Phairoj adds shadowing to the letters for the movie "Kru Ban Nok" (Country Teacher)


Nowadays, this once prolific art form is nearly extinct in Thailand. Giant printers costing millions of baht have replaced the artist's hand. Be that as it may, it was a genuine treat to meet these guys. Truly the last of a dying breed. If you're wondering, Somboon and Phairoj work for the Coliseum-Paradise Cineplex in Phuket town. Coliseum - which I believe is based in Hat Yai - has movie distribution jurisdiction over southern Thailand. The owner of Paradise, a Mr. Pornphiman, has been in the film exhibition business for decades, once owning some of the island's now-defunct stand-alone movie theaters. Fortunately, Mr. Pornphiman, out of his own good will, or his eye for the arts, has kept the pair of painters employed for the past 20 years, bucking the trend towards digital.

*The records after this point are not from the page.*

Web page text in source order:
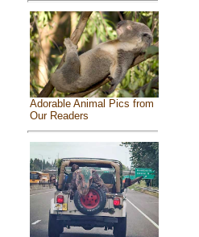
Adorable Animal Pics from
Our Readers
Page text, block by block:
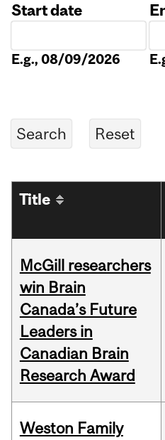
Start date
E.g., 08/09/2026
Title
McGill researchers
win Brain
Canada’s Future
Leaders in
Canadian Brain
Research Award
Weston Family
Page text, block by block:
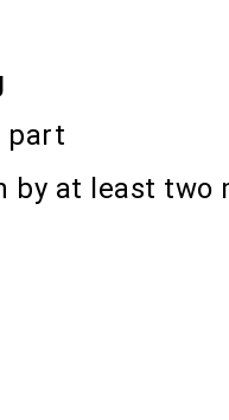
part
by at least two
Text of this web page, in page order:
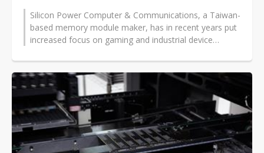
Silicon Power Computer & Communications, a Taiwan-
based memory module maker, has in recent years put
increased focus on gaming and industrial device
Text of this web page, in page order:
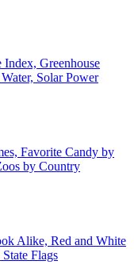
Index, Greenhouse
Solar Power
Favorite Candy by
by Country
Alike, Red and White
Flags
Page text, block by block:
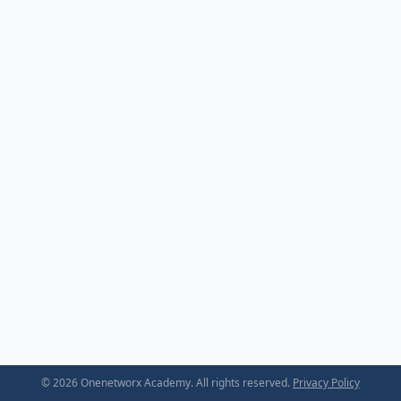
© 2026 Onenetworx Academy. All rights reserved. Privacy Policy
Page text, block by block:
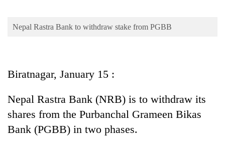
Business
Entertainment
Lifestyle
Nepal Rastra Bank to withdraw stake from PGBB
Biratnagar, January 15 :
Nepal Rastra Bank (NRB) is to withdraw its
shares from the Purbanchal Grameen Bikas
Bank (PGBB) in two phases.
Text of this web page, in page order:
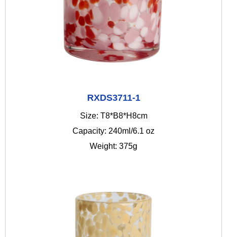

After these guys retire, there won't be much left of this art form in Thailand.

Somboon stands beside his latest co-creation. It took them two days to complete.

Kru Ban Nok: Ban Nonghi Yai, a remake of a 1978 film of the same name (by the same director) opens in theaters across Thailand tomorrow. You can read about the movie at the Wise Kwai's Thai Film Journal. This one-of-a-kind billboard, however, can only be seen on a Phuket street side.